Prime Minister Shinzo Abe’s Liberal Democratic Party raised ¥2.46 billion last year from industry groups and large companies, government data showed Friday, the seventh straight year the figure has increased.
Industry bodies’ contributions in 2018 to the funding body of the ruling party rose 2.7 percent from the previous year, highlighting the close ties between big business and Abe, who became Japan’s longest-serving prime minister last week.
The data came from an annual report on political funds released by the Ministry of Internal Affairs and Communications.
The Japan Automobile Manufacturers Association was the top donor with contributions of ¥80.4 million, followed by the Japan Iron and Steel Federation with ¥80 million and the Japan Electrical Manufacturers’ Association with ¥77 million.
The nation’s largest automaker, Toyota Motor Corp., was the fourth-biggest contributor with ¥64.4 million. Toyota President Akio Toyoda currently serves as head of the top-donating auto manufacturers association.
A total of 23 major industry groups and large companies each contributed more than ¥20 million to the LDP in 2018, according to the report.
The LDP’s total revenue at its headquarters in 2018 was up 1.7 percent from the previous year to ¥26.29 billion, the highest among political parties.
Of that figure, ¥17.49 billion, or 66.5 percent, came from state subsidies, which are distributed to political parties in proportion to the number of Diet seats they hold. The subsidies are funded by taxpayers.

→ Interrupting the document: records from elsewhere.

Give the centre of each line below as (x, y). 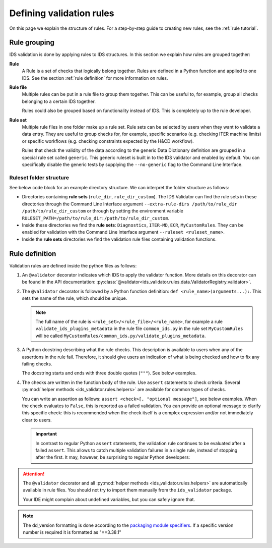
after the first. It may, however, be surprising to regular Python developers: (113, 457)
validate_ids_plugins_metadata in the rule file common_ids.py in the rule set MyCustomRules (139, 328)
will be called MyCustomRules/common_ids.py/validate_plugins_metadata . (121, 336)
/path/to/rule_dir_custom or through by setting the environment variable (103, 211)
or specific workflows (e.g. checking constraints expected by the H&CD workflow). (108, 141)
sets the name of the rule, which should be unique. (75, 298)
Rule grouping (32, 43)
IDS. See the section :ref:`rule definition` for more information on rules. (95, 78)
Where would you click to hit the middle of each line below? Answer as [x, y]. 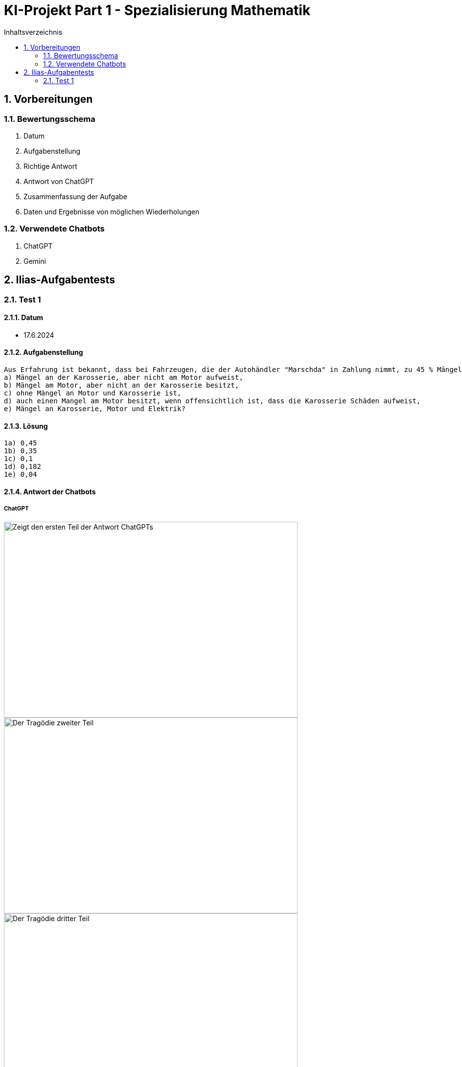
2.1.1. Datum [24, 318]
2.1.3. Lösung [26, 426]
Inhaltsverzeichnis [33, 32]
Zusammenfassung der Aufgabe [75, 196]
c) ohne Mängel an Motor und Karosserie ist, [93, 393]
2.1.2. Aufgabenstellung [44, 352]
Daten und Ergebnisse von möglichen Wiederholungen [112, 211]
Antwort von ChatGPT [59, 181]
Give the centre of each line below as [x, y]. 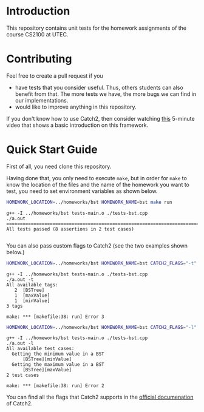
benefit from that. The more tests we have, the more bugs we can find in [106, 94]
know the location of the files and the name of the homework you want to [98, 184]
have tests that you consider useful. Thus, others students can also [99, 87]
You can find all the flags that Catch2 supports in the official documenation [100, 397]
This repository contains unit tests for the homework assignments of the [97, 28]
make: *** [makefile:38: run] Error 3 [55, 317]
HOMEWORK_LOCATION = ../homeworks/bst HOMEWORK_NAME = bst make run [89, 202]
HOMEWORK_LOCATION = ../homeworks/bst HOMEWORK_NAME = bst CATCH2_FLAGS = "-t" [102, 263]
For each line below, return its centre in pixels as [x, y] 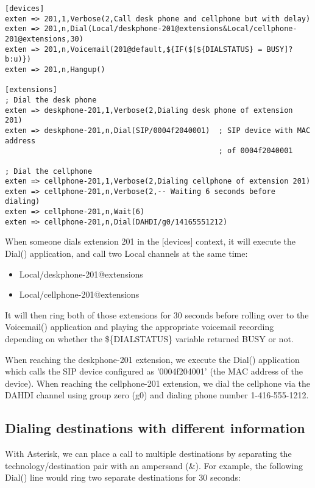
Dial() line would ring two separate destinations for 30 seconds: [123, 477]
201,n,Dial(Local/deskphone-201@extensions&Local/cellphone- [171, 29]
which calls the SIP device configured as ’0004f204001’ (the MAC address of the [154, 371]
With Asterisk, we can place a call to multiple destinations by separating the [148, 454]
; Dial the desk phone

The opposition Japanese Communist Party ranked second in total revenue at ¥20.3 billion, followed by the LDP’s junior coalition partner, Komeito, at ¥14.91 billion.
The Democratic Party for the People posted ¥6.57 billion in revenue, while the main opposition Constitutional Democratic Party of Japan reported ¥3.65 billion, the report showed.
The total outlay by all political groups in 2018 declined 12.8 percent from the previous year to ¥94.73 billion, due in large part to the fact there were no nationwide elections held in the period. As a result, expenses related to elections plunged 91.5 percent.